## Data for this exercise
::::

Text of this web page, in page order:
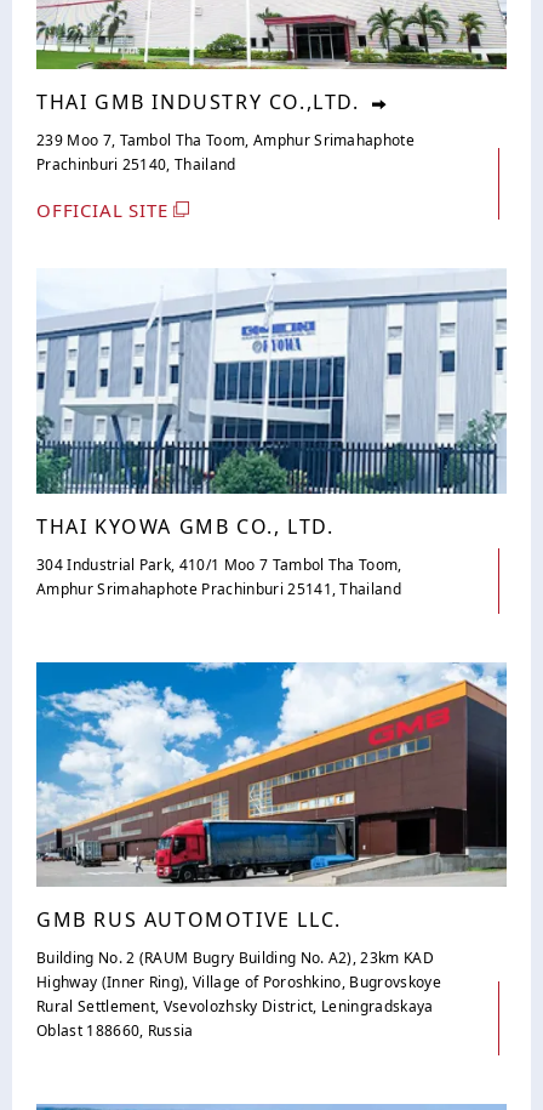
THAI GMB INDUSTRY CO.,LTD.
239 Moo 7, Tambol Tha Toom, Amphur Srimahaphote
Prachinburi 25140, Thailand
OFFICIAL SITE
THAI KYOWA GMB CO., LTD.
304 Industrial Park, 410/1 Moo 7 Tambol Tha Toom,
Amphur Srimahaphote Prachinburi 25141, Thailand
GMB RUS AUTOMOTIVE LLC.
Building No. 2 (RAUM Bugry Building No. A2), 23km KAD
Highway (Inner Ring), Village of Poroshkino, Bugrovskoye
Rural Settlement, Vsevolozhsky District, Leningradskaya
Oblast 188660, Russia

::::

## Work required
Report each line of the material above where the word "Toom" appears.

## Written response
239 Moo 7, Tambol Tha Toom, Amphur Srimahaphote
304 Industrial Park, 410/1 Moo 7 Tambol Tha Toom,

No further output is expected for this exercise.